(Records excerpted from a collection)

--*--

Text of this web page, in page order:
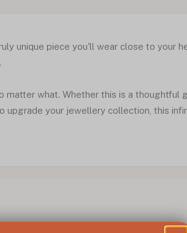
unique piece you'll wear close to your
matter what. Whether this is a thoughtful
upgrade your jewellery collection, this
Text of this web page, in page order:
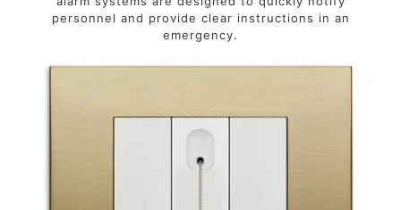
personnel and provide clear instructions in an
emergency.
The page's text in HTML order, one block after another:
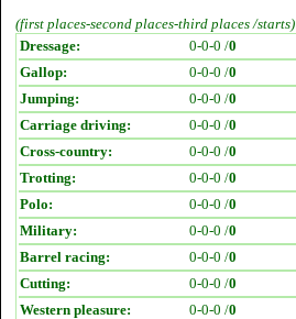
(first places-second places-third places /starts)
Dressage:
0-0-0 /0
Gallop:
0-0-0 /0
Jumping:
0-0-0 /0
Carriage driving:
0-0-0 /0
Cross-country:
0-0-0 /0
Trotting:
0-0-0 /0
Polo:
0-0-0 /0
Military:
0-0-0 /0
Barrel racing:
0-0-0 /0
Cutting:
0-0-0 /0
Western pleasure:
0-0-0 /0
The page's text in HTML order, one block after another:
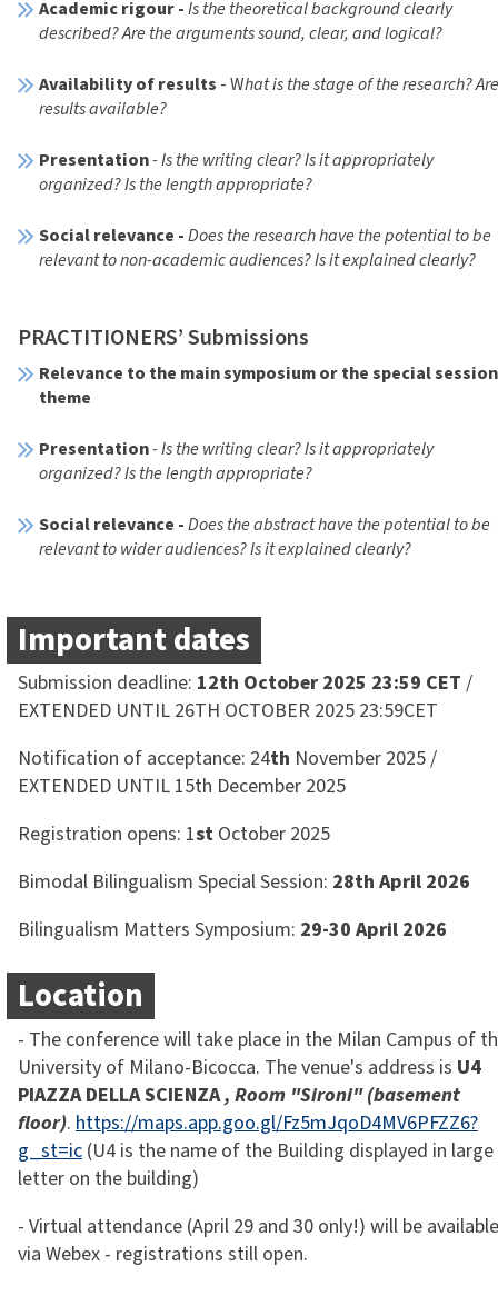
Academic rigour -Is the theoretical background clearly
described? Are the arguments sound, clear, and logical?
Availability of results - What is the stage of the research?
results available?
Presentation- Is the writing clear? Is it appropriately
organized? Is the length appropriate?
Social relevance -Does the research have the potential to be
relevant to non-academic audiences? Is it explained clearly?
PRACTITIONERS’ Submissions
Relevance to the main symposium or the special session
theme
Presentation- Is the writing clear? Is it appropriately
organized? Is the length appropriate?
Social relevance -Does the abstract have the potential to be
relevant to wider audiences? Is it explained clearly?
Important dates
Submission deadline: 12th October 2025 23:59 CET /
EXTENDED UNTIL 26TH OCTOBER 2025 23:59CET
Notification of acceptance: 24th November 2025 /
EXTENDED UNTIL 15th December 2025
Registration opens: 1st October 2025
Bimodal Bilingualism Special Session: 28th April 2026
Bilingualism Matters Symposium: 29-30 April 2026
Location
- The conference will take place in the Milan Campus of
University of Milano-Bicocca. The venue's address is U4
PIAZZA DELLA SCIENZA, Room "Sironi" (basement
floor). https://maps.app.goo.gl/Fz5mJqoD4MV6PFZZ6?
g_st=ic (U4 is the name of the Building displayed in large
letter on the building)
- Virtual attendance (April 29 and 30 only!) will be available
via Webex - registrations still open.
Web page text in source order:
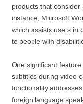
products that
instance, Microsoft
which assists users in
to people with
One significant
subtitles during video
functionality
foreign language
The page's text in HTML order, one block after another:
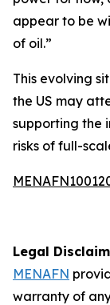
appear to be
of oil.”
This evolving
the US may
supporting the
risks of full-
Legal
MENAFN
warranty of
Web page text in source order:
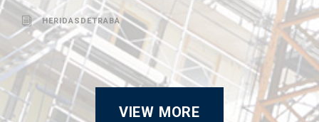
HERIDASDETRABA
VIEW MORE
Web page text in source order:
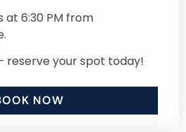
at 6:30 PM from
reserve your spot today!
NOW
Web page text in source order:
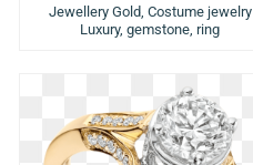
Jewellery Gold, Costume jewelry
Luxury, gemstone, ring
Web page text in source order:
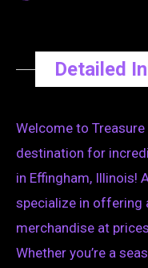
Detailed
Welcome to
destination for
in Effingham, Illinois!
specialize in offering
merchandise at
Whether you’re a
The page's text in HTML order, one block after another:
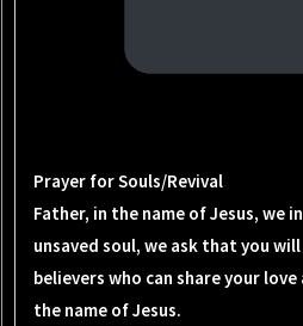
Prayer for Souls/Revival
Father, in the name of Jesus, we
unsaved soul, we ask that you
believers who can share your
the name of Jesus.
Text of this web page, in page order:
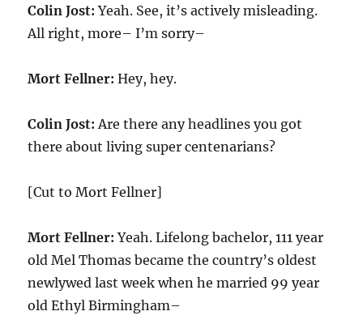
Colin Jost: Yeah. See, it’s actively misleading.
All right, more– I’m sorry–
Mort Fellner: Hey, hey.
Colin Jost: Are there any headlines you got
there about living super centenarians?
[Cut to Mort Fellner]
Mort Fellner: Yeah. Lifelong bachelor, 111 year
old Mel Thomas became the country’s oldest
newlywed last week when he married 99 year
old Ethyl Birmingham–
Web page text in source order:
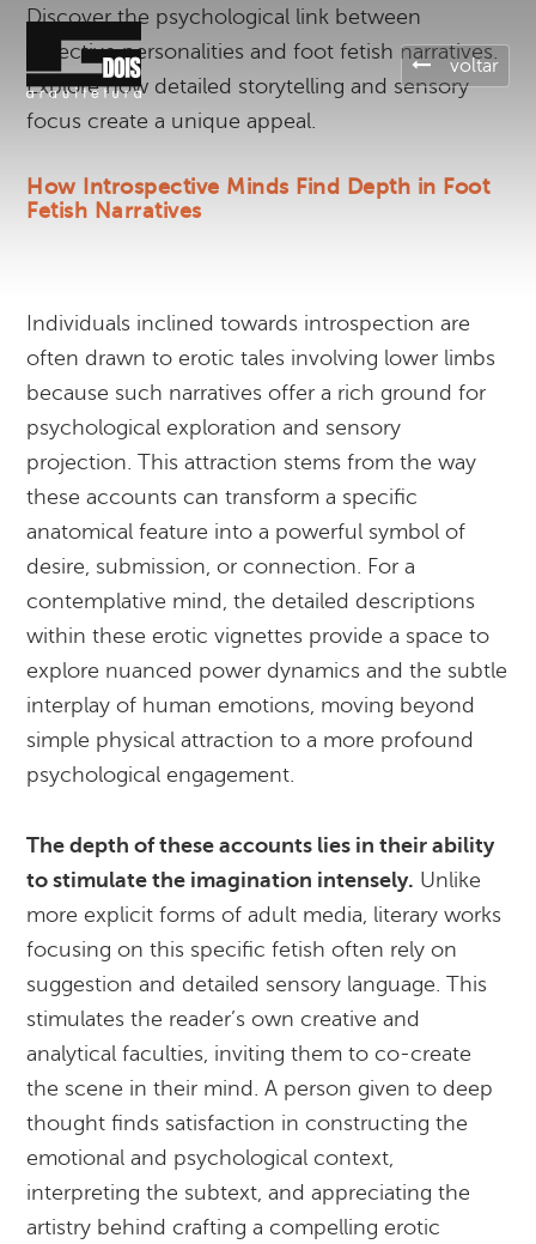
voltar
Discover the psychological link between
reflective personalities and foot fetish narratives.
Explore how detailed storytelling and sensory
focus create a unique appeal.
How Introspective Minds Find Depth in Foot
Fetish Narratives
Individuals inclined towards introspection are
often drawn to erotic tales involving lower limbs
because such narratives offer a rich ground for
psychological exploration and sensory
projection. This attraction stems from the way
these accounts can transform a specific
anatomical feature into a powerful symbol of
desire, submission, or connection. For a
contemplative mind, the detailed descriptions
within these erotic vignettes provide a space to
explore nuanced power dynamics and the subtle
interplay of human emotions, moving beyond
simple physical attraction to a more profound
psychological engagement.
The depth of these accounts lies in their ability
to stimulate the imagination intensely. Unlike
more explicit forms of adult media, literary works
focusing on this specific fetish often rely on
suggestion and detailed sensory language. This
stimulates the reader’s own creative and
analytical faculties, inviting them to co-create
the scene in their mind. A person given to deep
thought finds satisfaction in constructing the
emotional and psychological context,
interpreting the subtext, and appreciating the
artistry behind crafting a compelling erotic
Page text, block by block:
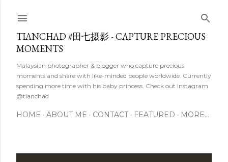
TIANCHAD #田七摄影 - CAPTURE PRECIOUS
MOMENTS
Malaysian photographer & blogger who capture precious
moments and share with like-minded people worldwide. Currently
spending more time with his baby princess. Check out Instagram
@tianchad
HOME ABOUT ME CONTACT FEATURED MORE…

--*--

● Required work
Set down, exactly as they appear above, all lines from the one that has "simple physical attraction to a more profound" down to the one that has "emotional and psychological", including those two and no others.

● The answer
simple physical attraction to a more profound
psychological engagement.
The depth of these accounts lies in their ability
to stimulate the imagination intensely. Unlike
more explicit forms of adult media, literary works
focusing on this specific fetish often rely on
suggestion and detailed sensory language. This
stimulates the reader’s own creative and
analytical faculties, inviting them to co-create
the scene in their mind. A person given to deep
thought finds satisfaction in constructing the
emotional and psychological context,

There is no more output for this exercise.